The lines of reality distort like white noise in I Saw The TV Glow, as the two teenage characters in The Pink Opaque are juxtaposed laterally with Owen and Maddy. Their battle with Mr Melancholia doesn’t end, with the show being cancelled on a cliffhanger. Just like their experience with gender dysphoria will never find a resolution, always hanging onto the flickerings of what could be without transitioning. Schoebrun, being trans and non-binary themself, is bringing their experiences into the toybox of creativity that is employed by the team within every aspect of the film. That the film deals with trans acceptance as much as it does the sense of internal trans rejection speaks to Schoenbrun’s own history of identity struggles with gender.

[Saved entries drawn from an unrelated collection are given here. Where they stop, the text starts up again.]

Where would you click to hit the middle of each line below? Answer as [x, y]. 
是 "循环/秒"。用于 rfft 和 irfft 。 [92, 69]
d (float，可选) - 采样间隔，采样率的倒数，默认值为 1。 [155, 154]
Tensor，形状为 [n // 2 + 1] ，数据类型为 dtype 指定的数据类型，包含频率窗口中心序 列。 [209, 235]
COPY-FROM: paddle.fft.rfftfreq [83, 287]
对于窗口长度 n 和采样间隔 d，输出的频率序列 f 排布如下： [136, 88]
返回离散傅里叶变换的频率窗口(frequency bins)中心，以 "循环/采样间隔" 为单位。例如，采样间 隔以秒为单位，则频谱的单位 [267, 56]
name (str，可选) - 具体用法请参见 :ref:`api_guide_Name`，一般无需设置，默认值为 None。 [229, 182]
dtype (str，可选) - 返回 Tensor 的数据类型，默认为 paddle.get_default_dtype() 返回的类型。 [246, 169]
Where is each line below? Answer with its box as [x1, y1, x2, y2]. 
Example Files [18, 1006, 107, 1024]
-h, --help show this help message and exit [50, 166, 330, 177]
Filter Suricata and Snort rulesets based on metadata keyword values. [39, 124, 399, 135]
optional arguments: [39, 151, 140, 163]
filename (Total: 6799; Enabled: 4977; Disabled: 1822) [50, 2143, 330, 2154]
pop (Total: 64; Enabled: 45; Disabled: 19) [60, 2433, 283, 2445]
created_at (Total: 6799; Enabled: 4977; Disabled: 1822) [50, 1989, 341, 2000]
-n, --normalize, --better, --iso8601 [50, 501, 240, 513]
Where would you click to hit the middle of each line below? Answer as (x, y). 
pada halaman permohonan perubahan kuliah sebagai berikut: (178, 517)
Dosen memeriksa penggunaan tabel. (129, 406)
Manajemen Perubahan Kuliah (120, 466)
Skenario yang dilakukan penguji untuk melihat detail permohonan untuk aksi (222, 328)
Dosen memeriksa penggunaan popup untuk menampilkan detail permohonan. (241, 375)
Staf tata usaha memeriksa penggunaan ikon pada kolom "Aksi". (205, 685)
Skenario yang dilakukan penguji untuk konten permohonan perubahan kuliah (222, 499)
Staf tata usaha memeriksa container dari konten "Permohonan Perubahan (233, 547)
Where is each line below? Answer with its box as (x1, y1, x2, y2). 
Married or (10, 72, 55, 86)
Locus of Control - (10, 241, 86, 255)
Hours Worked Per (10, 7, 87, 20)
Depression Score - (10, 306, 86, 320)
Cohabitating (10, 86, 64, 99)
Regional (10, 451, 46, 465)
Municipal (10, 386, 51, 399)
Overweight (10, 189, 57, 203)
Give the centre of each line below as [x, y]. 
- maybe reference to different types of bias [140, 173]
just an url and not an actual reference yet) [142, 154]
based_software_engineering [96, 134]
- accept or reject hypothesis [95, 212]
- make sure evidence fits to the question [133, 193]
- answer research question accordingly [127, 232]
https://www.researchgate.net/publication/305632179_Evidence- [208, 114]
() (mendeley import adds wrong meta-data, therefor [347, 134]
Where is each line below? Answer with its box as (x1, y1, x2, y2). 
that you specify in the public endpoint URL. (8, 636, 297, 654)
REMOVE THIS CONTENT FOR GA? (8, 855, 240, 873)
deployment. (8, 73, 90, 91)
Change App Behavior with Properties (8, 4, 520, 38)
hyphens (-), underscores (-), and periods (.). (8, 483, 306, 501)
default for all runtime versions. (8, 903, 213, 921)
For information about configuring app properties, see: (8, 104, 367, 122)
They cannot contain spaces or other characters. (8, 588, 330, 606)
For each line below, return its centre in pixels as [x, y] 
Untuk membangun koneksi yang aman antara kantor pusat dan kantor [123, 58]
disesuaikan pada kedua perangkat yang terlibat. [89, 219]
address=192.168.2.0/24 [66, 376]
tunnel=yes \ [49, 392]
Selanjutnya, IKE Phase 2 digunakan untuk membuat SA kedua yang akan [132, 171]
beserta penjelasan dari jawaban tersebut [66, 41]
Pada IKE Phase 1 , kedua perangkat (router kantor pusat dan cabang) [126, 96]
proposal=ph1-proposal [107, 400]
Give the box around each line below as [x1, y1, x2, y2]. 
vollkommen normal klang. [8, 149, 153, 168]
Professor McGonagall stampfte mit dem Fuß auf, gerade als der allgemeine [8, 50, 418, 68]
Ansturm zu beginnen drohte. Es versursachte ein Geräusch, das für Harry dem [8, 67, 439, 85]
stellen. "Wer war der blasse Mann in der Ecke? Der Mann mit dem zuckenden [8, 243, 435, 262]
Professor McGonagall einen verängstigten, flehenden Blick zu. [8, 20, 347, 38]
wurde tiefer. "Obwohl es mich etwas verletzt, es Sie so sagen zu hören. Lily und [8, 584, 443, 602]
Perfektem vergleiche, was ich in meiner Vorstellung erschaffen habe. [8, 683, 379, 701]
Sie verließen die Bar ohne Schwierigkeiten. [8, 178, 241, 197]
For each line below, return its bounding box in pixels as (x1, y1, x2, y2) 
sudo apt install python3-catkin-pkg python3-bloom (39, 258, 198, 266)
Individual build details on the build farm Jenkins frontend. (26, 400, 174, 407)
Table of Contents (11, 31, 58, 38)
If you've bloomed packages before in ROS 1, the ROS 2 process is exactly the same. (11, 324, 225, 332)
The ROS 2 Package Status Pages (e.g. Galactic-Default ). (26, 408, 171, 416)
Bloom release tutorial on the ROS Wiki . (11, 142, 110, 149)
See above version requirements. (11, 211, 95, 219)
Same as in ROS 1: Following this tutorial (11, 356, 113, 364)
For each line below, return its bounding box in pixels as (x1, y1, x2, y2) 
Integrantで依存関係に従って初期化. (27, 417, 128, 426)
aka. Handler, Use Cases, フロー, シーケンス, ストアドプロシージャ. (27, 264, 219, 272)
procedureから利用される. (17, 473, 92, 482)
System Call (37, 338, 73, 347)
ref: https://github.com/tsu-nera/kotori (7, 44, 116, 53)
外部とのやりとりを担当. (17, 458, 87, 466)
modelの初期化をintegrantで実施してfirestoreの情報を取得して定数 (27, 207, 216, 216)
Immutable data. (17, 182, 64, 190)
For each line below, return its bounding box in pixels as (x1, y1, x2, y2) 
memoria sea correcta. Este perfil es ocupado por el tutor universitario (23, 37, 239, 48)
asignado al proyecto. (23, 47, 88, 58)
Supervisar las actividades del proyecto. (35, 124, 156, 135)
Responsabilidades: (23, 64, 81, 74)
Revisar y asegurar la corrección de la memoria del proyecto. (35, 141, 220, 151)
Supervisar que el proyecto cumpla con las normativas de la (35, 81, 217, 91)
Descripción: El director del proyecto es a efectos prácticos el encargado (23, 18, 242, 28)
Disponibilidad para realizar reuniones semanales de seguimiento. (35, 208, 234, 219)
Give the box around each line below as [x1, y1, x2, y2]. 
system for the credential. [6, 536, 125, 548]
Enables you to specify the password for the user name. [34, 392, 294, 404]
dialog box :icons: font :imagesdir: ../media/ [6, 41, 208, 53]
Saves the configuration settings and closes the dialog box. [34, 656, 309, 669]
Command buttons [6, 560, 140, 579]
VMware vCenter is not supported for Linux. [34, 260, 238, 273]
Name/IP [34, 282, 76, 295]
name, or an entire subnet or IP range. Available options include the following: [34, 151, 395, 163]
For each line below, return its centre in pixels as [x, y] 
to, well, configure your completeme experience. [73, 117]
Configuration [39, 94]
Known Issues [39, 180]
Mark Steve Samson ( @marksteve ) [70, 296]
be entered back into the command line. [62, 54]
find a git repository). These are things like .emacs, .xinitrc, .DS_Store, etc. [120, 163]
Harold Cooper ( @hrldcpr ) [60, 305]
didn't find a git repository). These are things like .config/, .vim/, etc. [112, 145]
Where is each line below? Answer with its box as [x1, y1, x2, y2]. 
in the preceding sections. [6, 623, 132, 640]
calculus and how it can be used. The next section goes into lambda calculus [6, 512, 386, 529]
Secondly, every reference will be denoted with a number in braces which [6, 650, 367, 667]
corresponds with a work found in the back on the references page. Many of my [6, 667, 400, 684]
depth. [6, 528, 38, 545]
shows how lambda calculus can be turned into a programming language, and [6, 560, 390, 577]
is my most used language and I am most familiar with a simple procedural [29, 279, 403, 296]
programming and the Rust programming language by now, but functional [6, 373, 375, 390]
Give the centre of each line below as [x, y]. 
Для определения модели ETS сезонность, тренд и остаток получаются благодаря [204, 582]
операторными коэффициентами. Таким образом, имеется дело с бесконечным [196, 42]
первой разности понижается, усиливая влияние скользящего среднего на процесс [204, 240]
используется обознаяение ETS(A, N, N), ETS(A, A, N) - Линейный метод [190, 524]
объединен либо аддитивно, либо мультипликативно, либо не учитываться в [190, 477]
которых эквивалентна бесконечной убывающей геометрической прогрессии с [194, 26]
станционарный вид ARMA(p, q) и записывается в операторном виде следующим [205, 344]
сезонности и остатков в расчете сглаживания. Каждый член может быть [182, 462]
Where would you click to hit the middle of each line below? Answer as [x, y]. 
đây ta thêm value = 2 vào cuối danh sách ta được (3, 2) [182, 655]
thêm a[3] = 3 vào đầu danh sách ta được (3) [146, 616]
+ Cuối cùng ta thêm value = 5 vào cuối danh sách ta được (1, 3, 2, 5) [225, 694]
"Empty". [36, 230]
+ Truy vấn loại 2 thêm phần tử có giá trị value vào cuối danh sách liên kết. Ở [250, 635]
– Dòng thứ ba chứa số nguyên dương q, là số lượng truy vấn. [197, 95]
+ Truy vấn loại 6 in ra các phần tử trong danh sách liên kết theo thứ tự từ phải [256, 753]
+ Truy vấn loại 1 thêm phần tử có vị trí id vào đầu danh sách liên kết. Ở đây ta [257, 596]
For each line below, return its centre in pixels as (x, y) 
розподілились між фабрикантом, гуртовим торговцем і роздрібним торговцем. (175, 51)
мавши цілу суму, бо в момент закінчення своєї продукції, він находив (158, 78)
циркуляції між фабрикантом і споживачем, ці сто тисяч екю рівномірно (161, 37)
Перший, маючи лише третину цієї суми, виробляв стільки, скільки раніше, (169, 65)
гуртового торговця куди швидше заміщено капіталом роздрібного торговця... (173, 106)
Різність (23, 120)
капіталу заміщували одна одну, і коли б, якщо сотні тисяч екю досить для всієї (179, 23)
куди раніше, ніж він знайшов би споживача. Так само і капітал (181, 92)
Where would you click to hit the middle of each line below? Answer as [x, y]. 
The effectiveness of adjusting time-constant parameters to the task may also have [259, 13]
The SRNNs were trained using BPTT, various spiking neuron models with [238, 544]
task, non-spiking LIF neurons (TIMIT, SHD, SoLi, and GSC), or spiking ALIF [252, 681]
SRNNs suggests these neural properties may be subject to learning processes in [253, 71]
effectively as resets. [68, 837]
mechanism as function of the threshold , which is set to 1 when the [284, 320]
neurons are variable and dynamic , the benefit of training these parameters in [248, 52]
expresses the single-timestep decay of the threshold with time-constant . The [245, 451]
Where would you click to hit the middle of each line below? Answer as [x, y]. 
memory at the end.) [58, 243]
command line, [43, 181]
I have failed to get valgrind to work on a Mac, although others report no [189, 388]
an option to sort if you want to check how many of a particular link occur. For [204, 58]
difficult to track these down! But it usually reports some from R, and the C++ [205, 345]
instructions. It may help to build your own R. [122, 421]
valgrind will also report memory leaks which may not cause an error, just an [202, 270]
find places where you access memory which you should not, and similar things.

Some may say this review is in itself a performative piece, but there is something in I Saw The TV Glow that spoke to a part of myself. The part of me that is still stuck in the universe of those childhood shows that I once held in deep regard; the movie itself is now stuck in my universe forever, while a version of myself remains stuck inside the movie. The distressing final scene, a soul-aching anti-cathartic metamorphosis of dysphoric torment made me look internally, to how those queer feelings – not necessarily trans – festered like rot inside me until I came out as Bisexual in 2017. I knew that rotting feeling, and I felt Owen’s suffering but it was not until I let I Saw The TV Glow expand outside of my own internalised narcissism and queerness did I realise what I truly wanted to do after it ended: hug my trans friends.
The thesis the film posits, one where the internalised pain that dysphoria presents itself as is a tragedy to a generation that has only just begun to see representation on screen, made me want to reach out to my trans friends. While I have no experience of dysphoria itself, that I, for the faintest of seconds, experienced that feeling vicariously through the glow of the cinema screen, made me readjust the framework of which I coast through life as a cis man. I don’t understand the trans experience, but I never will and that is okay. I Saw The TV Glow presents itself as a worst-case scenario, where only through the support of allies and queer folk can you find who you really are.
I Saw The TV Glow is first and foremost an excellent surrealist neon-infused psychological horror, featuring a sublime performance from Justice Smith and a funky, electronic soundtrack (with original music from Caroline Polachek, Phoebe Bridgers and others). But the film’s subtext is so rich and dense that the film becomes more like how good art is supposed to make you feel; electrified and repulsed and alive. It acts as a signal for cis and queer folk to help a section of our fellow human beings that are in pain. The gripping, audacious filmmaking feels like Schoenbrun uncorked a potent potion of pain to create this, as the pain felt by its characters becomes the point. That the film’s allegorical excavation of queer trauma is so precise and so acute marks Schoenbrun as a once-in-a-lifetime filmmaker, and I Saw The TV Glow as the best film of 2024, if not the decade.